Jacques Offenbach
Der Orpheus vom Rhein
"Da ich mich permanent mit der Unmöglichkeit konfrontiert sah, mich aufführen zu lassen, kam mir die Idee, selbst ein Musiktheater zu gründen. Ich sagte mir einfach, die Opéra comique ist nicht mehr in der Opéra-Comique zuhause" - sondern in den Bouffes Parisiens.
Bildquelle: BR/Alex Naumann
So nämlich heißt das von Jacques Offenbach 1855 gegründete Theater, an dem er endlich seine eigenen Vorstellungen eines neuen komischen Musiktheatergenres realisieren kann. Es liegt nicht zufällig in unmittelbarer Nähe der damals stattfindenden Weltausstellung, deren Besucher sein erstes Publikum werden.

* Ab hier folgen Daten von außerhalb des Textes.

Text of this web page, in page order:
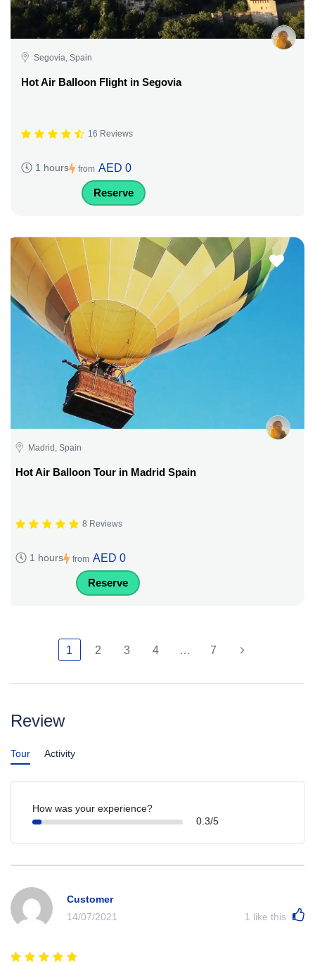
Segovia, Spain
Hot Air Balloon Flight in Segovia
16 Reviews
1 hours from AED 0
Reserve
Madrid, Spain
Hot Air Balloon Tour in Madrid Spain
8 Reviews
1 hours from AED 0
Reserve
1 2 3 4 … 7
Review
Tour Activity
How was your experience?
0.3/5
Customer
14/07/2021
1 like this
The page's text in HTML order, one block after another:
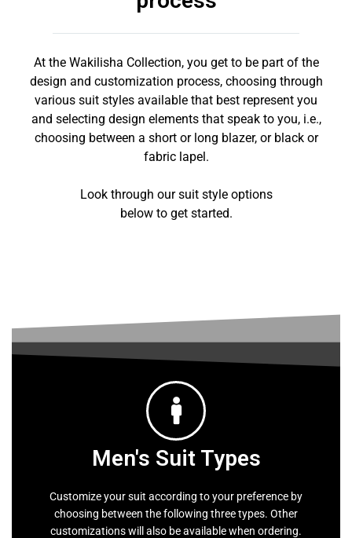
At the Wakilisha Collection, you get to be part of the
design and customization process, choosing through
various suit styles available that best represent you
and selecting design elements that speak to you, i.e.,
choosing between a short or long blazer, or black or
fabric lapel.
Look through our suit style options
below to get started.
Men's Suit Types
Customize your suit according to your preference by
choosing between the following three types. Other
customizations will also be available when ordering.
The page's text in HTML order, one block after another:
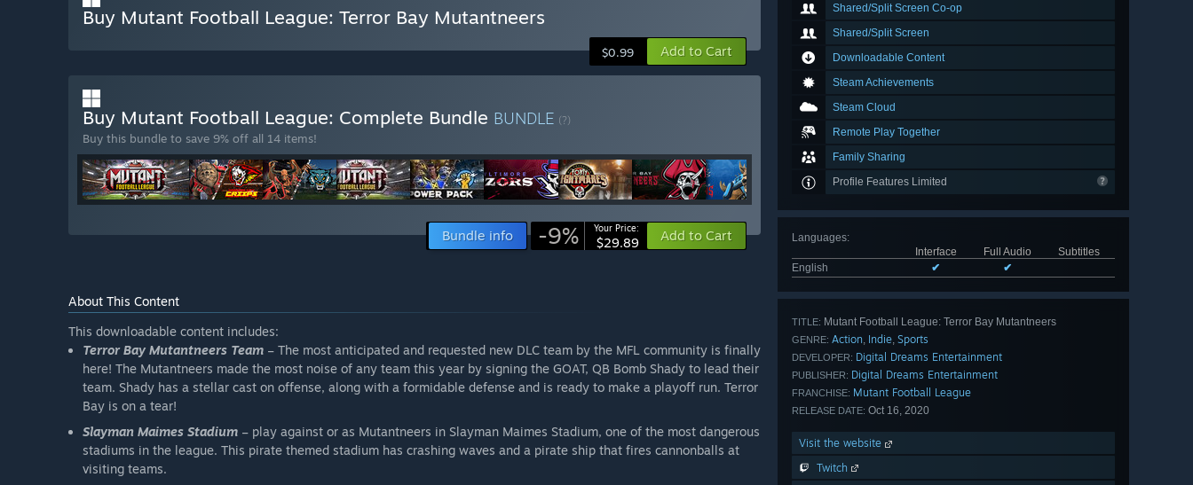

Als Komponist und als Theaterunternehmer in Personalunion beherrscht Offenbach von Anfang an die Klaviatur des Marktes ebenso virtuos wie die des Musiktheaters. Die zweite Weltausstellung des französischen Kaiserreichs 1867 markiert denn auch den Gipfel seiner Popularität, als ganz Europa der Grandduchesse de Gérolstein huldigte. Laut Walter Benjamin bestätigt gerade dieses Werk Paris einmal mehr "als Kapitale des Luxus und der Moden. Und Offenbach schreibt dem Pariser Leben den Rhythmus vor.“ Damals hatte der Komponist längst die Direktion der Bouffes Parisiens niedergelegt und war ins Théâtre des Variétés umgezogen, wenn er nicht das Théâtre du Palais Royal belieferte. Später ist es das Théâtre de la Gaîté, dessen Direktion er bald übernimmt. Das kostet ihn zwar viel Geld, wird dafür aber den hohen Ansprüchen gerecht, die er an die Aufführungen seiner Werke, an seine Mitarbeiter und nicht zuletzt an sich selbst stellt.

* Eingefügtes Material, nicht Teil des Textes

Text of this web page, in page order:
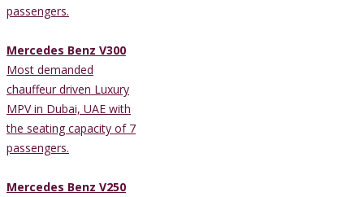
passengers.
Mercedes Benz V300
Most demanded
chauffeur driven Luxury
MPV in Dubai, UAE with
the seating capacity of 7
passengers.
Mercedes Benz V250

Obwohl er stets um ein gutes Arbeitsklima bemüht ist, berichten Zeitgenossen, dass es vorkommen konnte, dass er "gutgelaunt zur Probe kam und mit seinem unnachahmlichen Akzent den Künstlern zurief: 'Liebe Freunde, bevor wir beginnen, möchte ich euch im Voraus um Verzeihung bitten für die unangenehmen Wahrheiten, die ich nicht versäumen werde, euch gleich zu sagen!' - Allgemeines Lachen. Doch bald bekundete Offenbach seine gewohnte Nervosität: 'Ce n'est pas ça ...' Man fing nochmal von vorne an, wiederholte. Offenbach schlug den Takt mit seinem Spazierstock, sang den Sängern vor, wie er es haben wollte, machte den Figuranten vor, wie sie tanzen sollten, führte den Cancan an, fordernd, ausdauernd, unermüdlich, und in einem teuflischen Tempo. Eher waren alle andern müde, als dass er selbst ermüdete."